Exercise data
┌────────
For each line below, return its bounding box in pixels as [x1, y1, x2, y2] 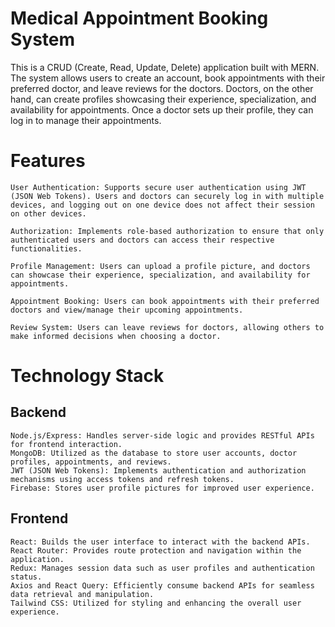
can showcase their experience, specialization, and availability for [10, 270, 311, 280]
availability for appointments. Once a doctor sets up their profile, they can [10, 103, 314, 116]
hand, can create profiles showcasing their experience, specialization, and [10, 93, 317, 105]
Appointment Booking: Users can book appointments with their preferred [10, 296, 320, 306]
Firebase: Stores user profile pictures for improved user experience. [10, 483, 315, 493]
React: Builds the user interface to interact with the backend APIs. [10, 537, 311, 547]
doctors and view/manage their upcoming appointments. [10, 305, 244, 315]
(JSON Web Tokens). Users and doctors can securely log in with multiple [10, 191, 325, 201]
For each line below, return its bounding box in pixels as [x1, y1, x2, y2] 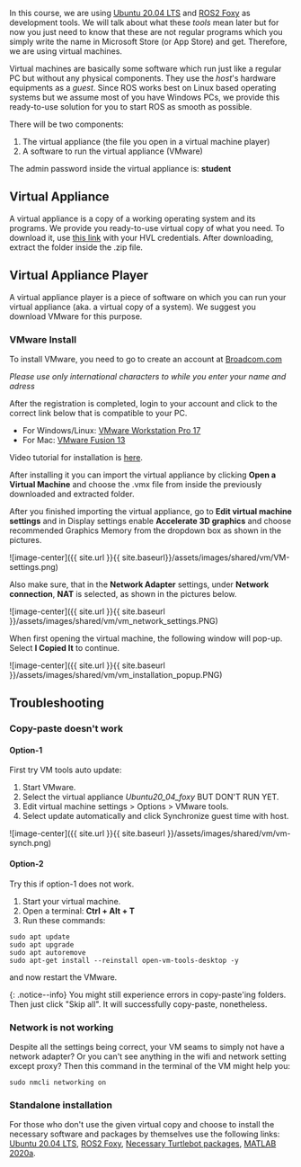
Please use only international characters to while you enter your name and [9, 370, 287, 381]
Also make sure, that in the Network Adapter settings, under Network [9, 579, 270, 590]
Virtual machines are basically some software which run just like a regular [9, 63, 282, 74]
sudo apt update [9, 932, 70, 941]
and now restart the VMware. [9, 971, 118, 983]
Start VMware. [22, 782, 76, 793]
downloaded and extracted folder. [9, 488, 135, 499]
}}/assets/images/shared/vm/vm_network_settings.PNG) [9, 615, 218, 626]
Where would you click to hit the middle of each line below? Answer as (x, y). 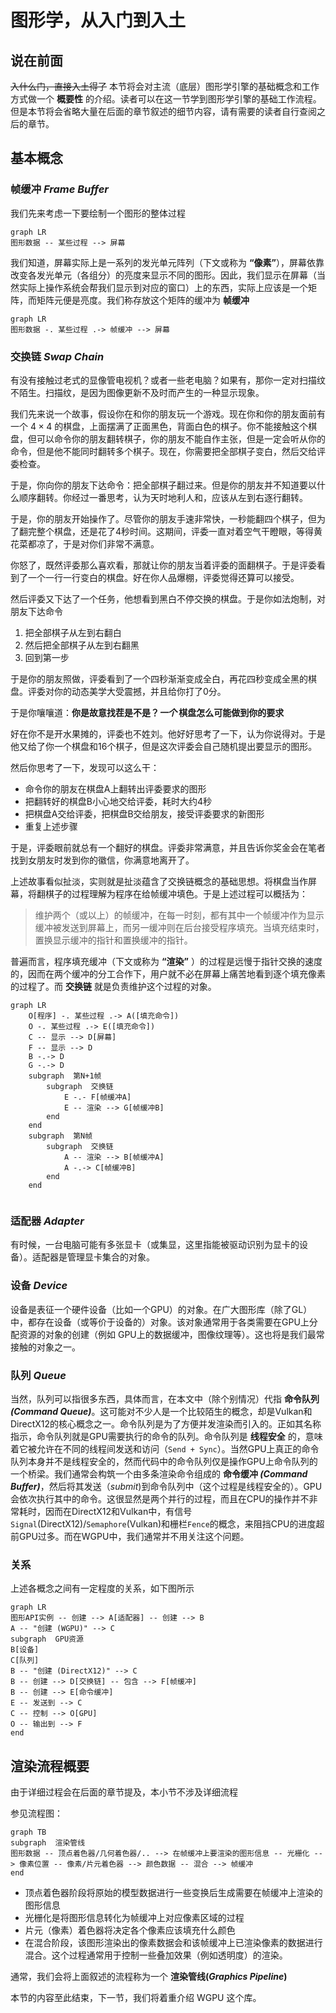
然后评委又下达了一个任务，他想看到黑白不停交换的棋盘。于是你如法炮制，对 (168, 598)
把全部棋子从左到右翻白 (73, 632)
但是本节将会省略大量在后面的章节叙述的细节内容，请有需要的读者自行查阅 (163, 111)
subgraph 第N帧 (60, 1136)
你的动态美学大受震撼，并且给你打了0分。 (140, 691)
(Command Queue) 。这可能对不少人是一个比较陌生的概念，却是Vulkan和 (161, 1411)
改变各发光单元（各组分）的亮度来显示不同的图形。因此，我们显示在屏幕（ (163, 275)
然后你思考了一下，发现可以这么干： (85, 767)
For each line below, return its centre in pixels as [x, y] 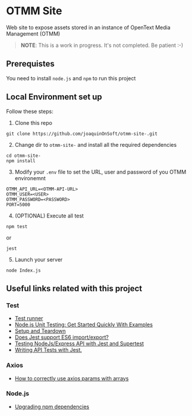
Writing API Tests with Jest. [48, 350]
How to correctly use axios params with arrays [72, 378]
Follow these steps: [30, 111]
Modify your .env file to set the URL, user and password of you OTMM [100, 172]
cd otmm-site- [24, 156]
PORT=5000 [18, 204]
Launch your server [39, 259]
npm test [17, 226]
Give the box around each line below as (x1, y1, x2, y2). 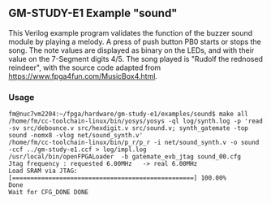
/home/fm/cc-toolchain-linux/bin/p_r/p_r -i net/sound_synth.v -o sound (8, 138, 260, 147)
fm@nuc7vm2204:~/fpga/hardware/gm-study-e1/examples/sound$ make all (8, 110, 249, 119)
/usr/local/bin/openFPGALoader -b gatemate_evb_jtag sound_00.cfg (8, 153, 242, 161)
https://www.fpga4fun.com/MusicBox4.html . (8, 71, 158, 80)
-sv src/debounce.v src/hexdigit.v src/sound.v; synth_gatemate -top (8, 124, 249, 132)
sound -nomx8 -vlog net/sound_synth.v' (8, 132, 144, 140)
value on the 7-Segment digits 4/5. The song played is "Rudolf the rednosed (8, 54, 264, 63)
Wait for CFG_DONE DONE (8, 189, 89, 197)
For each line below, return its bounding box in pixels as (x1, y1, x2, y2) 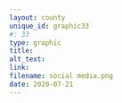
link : (9, 64, 29, 73)
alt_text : (9, 55, 46, 64)
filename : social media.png (9, 72, 114, 81)
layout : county (9, 13, 66, 22)
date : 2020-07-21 (9, 80, 74, 89)
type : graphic (9, 38, 62, 47)
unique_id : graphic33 (9, 21, 90, 30)
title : (9, 47, 34, 56)
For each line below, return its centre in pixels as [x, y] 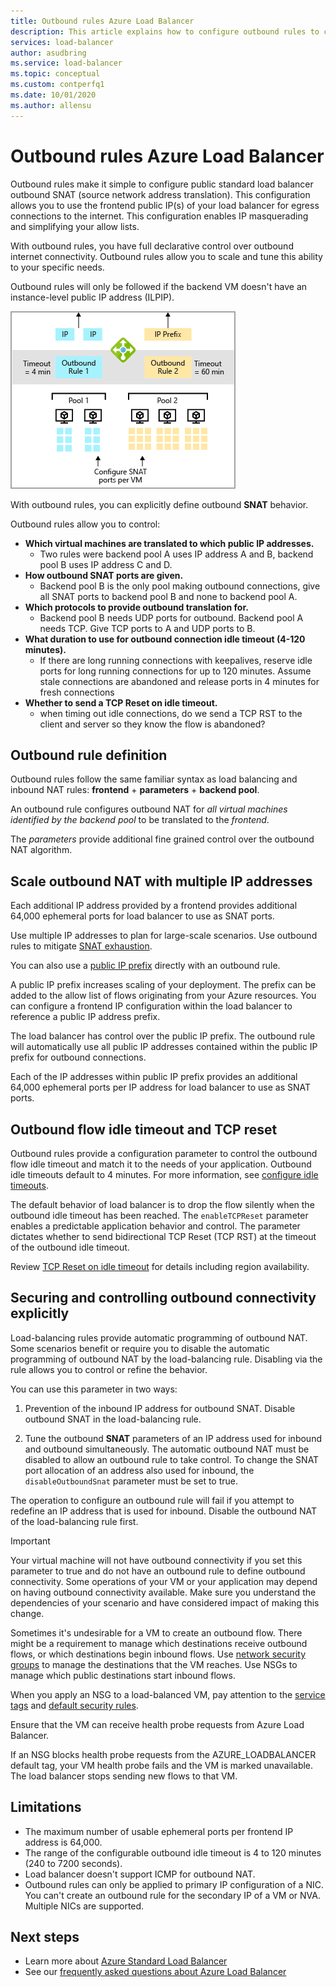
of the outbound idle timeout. [70, 1247]
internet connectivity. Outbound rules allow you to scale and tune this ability [166, 256]
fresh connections [77, 692]
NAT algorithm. [41, 850]
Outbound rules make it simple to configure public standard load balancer [162, 184]
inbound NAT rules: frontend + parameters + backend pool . [135, 790]
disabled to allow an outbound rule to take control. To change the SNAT [172, 1459]
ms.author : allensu [51, 105]
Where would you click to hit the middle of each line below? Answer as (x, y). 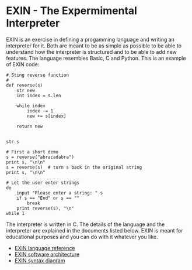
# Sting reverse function (37, 75)
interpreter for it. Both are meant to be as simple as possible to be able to (94, 46)
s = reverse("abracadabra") (40, 157)
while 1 (15, 213)
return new (30, 126)
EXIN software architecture (47, 254)
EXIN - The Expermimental (71, 11)
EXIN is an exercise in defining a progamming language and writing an (90, 39)
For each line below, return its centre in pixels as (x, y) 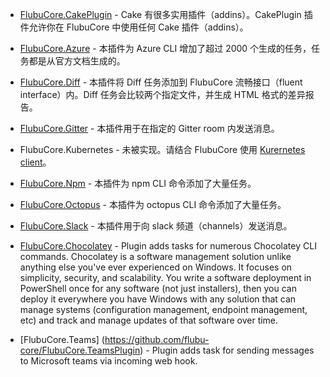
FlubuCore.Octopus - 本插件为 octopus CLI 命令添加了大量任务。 (153, 204)
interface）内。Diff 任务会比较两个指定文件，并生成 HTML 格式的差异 (162, 94)
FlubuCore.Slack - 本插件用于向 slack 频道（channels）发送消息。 (156, 226)
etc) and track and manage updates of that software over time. (149, 320)
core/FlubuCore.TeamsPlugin (80, 350)
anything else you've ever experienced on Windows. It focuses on (156, 267)
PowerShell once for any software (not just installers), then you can (158, 288)
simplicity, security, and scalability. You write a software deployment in (165, 277)
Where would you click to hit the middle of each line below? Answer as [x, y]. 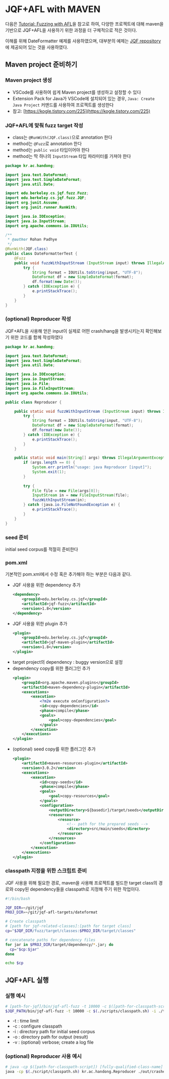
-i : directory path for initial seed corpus [54, 1031]
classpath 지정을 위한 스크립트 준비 [46, 871]
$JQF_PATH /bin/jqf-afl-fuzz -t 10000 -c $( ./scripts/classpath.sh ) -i [81, 1011]
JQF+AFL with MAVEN [53, 9]
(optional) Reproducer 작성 [38, 319]
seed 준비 [17, 537]
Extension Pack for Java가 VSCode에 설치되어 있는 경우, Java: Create [83, 98]
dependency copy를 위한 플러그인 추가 [51, 668]
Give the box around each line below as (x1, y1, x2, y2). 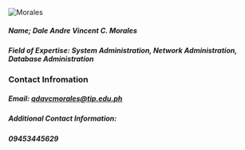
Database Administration (8, 54, 94, 63)
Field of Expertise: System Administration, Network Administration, (8, 45, 238, 55)
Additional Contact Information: (8, 113, 117, 123)
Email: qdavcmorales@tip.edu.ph (8, 94, 123, 103)
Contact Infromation (8, 74, 89, 85)
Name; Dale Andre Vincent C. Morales (8, 25, 138, 35)
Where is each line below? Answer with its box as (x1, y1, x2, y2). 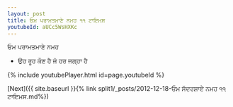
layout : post (7, 10, 46, 18)
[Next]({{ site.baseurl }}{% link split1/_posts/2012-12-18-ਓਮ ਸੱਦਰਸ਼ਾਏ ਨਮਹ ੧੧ (7, 84, 227, 93)
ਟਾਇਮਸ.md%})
└────────
Exercise
Every line above with the word "simple" is to be copied out.

Task response
Outbound rules make it simple to configure public standard load balancer [162, 184]
interpreter for it. Both are meant to be as simple as possible to be able to (94, 46)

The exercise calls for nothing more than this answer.